Last month I spent some time in Prague running an advocacy workshop for an alliance of international NGOs based across Europe.
After taking stock of progress made and lessons learnt to date, we brainstormed future advocacy priorities. Having developed a long list, we then agreed selection criteria to help us to prioritise these advocacy issues. By the end of the first day, there was a growing consensus on one issue – so far so good.
At the start of the second day, we took this one issue and I suggested that we broke into groups to work on an elevator pitch for this issue – the simple idea of how one might use 15-30 seconds to pitch your issue to a target if you were to encounter them in an elevator.

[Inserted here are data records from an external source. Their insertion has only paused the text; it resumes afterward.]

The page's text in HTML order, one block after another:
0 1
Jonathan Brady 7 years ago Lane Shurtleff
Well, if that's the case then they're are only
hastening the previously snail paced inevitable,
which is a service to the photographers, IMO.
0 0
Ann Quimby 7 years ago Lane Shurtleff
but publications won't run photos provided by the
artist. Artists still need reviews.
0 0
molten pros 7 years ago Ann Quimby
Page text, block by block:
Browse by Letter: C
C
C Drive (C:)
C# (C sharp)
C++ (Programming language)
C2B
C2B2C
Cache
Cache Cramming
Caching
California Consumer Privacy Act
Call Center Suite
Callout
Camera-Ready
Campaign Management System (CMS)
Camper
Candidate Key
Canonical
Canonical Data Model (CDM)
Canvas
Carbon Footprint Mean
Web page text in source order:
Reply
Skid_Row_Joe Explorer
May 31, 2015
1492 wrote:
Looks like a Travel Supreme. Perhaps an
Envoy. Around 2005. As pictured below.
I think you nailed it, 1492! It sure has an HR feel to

I was interested to see the level of opposition to doing this exercise. The refrain was ‘we don’t know enough about this issue to do such a pitch. We need more time to develop our key facts.’ I asked them to indulge me and they kindly did so, but then engaged in some great conversations on their pitch. After a half an hour, I asked them to deliver their group pitches. All the pitches were excellent with a compelling and urgent message. Yes, they needed more work and more refining, but they had shown that there was a basic, simple, and yet compelling, message.
This exercise seemed to energise the group. It had pushed them out of their comfort zone to develop such a pitch, but in doing so they had begun to make their issue real. And from this exercise we developed our action plan on this issue.
Sometimes you just have to take the plunge and dive in. You will never have all the facts and all the evidence, but sometimes just by getting started you can get a pretty quick feel as to whether your issue can grow legs and really take off as a campaign.